[Work to be completed]
Exact copy without images: repeat every entry as written.

[Records excerpted from a collection]
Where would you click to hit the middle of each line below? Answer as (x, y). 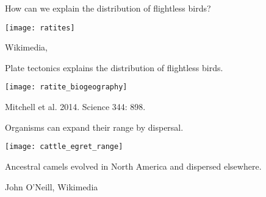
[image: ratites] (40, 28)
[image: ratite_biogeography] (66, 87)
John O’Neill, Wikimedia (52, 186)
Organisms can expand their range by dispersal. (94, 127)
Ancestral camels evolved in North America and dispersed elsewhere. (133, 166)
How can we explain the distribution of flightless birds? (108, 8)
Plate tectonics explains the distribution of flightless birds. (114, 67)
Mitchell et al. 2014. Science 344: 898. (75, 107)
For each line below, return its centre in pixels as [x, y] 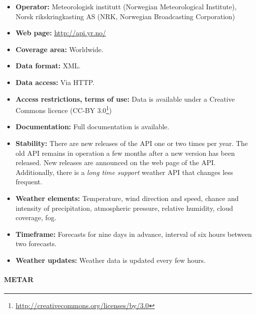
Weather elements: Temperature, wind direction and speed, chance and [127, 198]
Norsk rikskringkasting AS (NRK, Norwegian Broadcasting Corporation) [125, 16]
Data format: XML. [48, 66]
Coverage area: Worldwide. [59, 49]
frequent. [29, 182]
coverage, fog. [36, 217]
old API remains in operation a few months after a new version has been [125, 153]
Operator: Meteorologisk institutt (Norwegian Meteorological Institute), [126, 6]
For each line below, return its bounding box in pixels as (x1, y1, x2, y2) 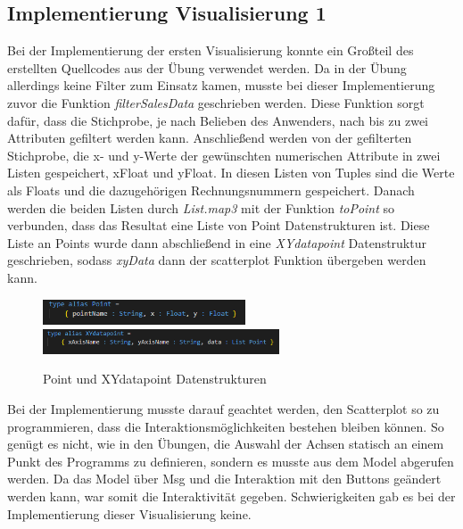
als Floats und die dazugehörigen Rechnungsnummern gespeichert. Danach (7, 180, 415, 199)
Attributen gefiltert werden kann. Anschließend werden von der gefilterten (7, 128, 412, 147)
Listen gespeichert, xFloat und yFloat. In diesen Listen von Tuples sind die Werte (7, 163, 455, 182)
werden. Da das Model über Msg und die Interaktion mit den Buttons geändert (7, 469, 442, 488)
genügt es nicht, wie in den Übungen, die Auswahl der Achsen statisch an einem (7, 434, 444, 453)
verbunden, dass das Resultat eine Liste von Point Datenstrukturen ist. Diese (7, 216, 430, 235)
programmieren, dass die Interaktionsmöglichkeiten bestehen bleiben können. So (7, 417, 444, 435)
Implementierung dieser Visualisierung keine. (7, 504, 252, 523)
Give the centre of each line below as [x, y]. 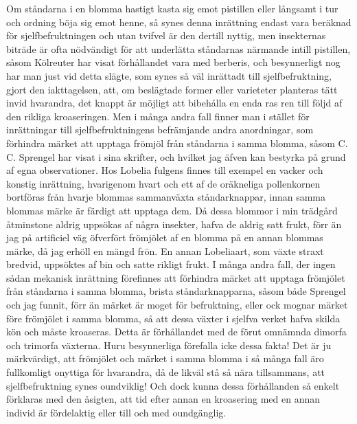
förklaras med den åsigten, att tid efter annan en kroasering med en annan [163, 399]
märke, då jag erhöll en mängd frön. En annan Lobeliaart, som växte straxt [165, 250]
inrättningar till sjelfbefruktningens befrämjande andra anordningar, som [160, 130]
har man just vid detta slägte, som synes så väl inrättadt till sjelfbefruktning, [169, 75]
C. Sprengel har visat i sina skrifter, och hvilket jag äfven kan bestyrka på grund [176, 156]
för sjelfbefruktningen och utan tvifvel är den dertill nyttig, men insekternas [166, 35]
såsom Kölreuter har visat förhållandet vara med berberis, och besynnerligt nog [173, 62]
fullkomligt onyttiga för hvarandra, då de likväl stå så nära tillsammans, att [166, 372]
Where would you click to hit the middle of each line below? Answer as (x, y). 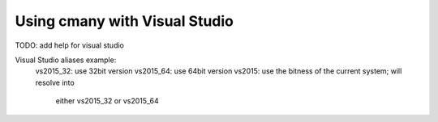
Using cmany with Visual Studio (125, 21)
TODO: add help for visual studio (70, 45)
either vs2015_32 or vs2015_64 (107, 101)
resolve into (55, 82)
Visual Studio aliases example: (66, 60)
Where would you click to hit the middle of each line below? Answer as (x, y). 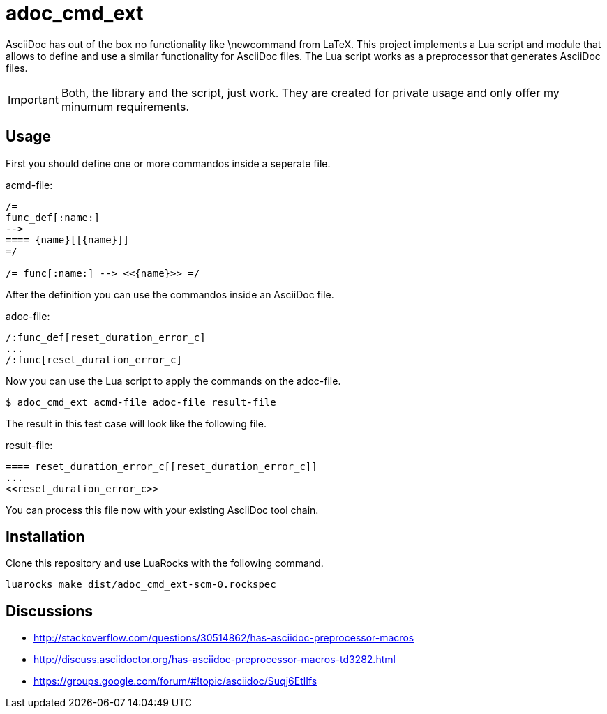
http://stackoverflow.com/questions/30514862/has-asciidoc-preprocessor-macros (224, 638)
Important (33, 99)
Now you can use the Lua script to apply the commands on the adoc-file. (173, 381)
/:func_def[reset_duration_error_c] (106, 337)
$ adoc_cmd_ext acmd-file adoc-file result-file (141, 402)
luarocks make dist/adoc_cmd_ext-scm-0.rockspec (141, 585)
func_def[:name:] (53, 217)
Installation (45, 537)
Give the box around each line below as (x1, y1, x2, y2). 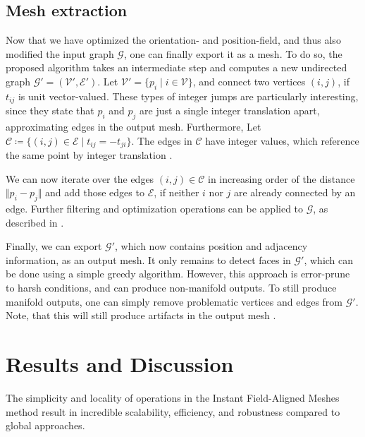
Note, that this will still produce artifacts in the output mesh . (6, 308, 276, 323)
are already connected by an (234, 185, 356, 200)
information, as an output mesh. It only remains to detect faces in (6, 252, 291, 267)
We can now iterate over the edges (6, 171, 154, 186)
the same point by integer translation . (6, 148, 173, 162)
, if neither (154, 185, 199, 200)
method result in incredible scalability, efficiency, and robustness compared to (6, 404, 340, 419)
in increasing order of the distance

[Written solution]
Where would you click to hit the middle of each line below? Answer as (x, y). 
[image: ratites] (40, 28)
[image: ratite_biogeography] (66, 87)
John O’Neill, Wikimedia (52, 186)
Organisms can expand their range by dispersal. (94, 127)
Ancestral camels evolved in North America and dispersed elsewhere. (133, 166)
How can we explain the distribution of flightless birds? (108, 8)
Plate tectonics explains the distribution of flightless birds. (114, 67)
Mitchell et al. 2014. Science 344: 898. (75, 107)
For each line below, return its centre in pixels as [x, y] 
Weather elements: Temperature, wind direction and speed, chance and [127, 198]
Norsk rikskringkasting AS (NRK, Norwegian Broadcasting Corporation) [125, 16]
Data format: XML. [48, 66]
Coverage area: Worldwide. [59, 49]
frequent. [29, 182]
coverage, fog. [36, 217]
old API remains in operation a few months after a new version has been [125, 153]
Operator: Meteorologisk institutt (Norwegian Meteorological Institute), [126, 6]
For each line below, return its bounding box in pixels as (x1, y1, x2, y2) 
als Floats und die dazugehörigen Rechnungsnummern gespeichert. Danach (7, 180, 415, 199)
Attributen gefiltert werden kann. Anschließend werden von der gefilterten (7, 128, 412, 147)
Listen gespeichert, xFloat und yFloat. In diesen Listen von Tuples sind die Werte (7, 163, 455, 182)
werden. Da das Model über Msg und die Interaktion mit den Buttons geändert (7, 469, 442, 488)
genügt es nicht, wie in den Übungen, die Auswahl der Achsen statisch an einem (7, 434, 444, 453)
verbunden, dass das Resultat eine Liste von Point Datenstrukturen ist. Diese (7, 216, 430, 235)
programmieren, dass die Interaktionsmöglichkeiten bestehen bleiben können. So (7, 417, 444, 435)
Implementierung dieser Visualisierung keine. (7, 504, 252, 523)
Give the centre of each line below as [x, y]. 
förklaras med den åsigten, att tid efter annan en kroasering med en annan [163, 399]
märke, då jag erhöll en mängd frön. En annan Lobeliaart, som växte straxt [165, 250]
inrättningar till sjelfbefruktningens befrämjande andra anordningar, som [160, 130]
har man just vid detta slägte, som synes så väl inrättadt till sjelfbefruktning, [169, 75]
C. Sprengel har visat i sina skrifter, och hvilket jag äfven kan bestyrka på grund [176, 156]
för sjelfbefruktningen och utan tvifvel är den dertill nyttig, men insekternas [166, 35]
såsom Kölreuter har visat förhållandet vara med berberis, och besynnerligt nog [173, 62]
fullkomligt onyttiga för hvarandra, då de likväl stå så nära tillsammans, att [166, 372]
Where would you click to hit the middle of each line below? Answer as (x, y). 
Using cmany with Visual Studio (125, 21)
TODO: add help for visual studio (70, 45)
either vs2015_32 or vs2015_64 (107, 101)
resolve into (55, 82)
Visual Studio aliases example: (66, 60)
Where would you click to hit the middle of each line below? Answer as (x, y). 
http://stackoverflow.com/questions/30514862/has-asciidoc-preprocessor-macros (224, 638)
Important (33, 99)
Now you can use the Lua script to apply the commands on the adoc-file. (173, 381)
/:func_def[reset_duration_error_c] (106, 337)
$ adoc_cmd_ext acmd-file adoc-file result-file (141, 402)
luarocks make dist/adoc_cmd_ext-scm-0.rockspec (141, 585)
func_def[:name:] (53, 217)
Installation (45, 537)
Give the box around each line below as (x1, y1, x2, y2). 
Note, that this will still produce artifacts in the output mesh . (6, 308, 276, 323)
are already connected by an (234, 185, 356, 200)
information, as an output mesh. It only remains to detect faces in (6, 252, 291, 267)
We can now iterate over the edges (6, 171, 154, 186)
the same point by integer translation . (6, 148, 173, 162)
, if neither (154, 185, 199, 200)
method result in incredible scalability, efficiency, and robustness compared to (6, 404, 340, 419)
in increasing order of the distance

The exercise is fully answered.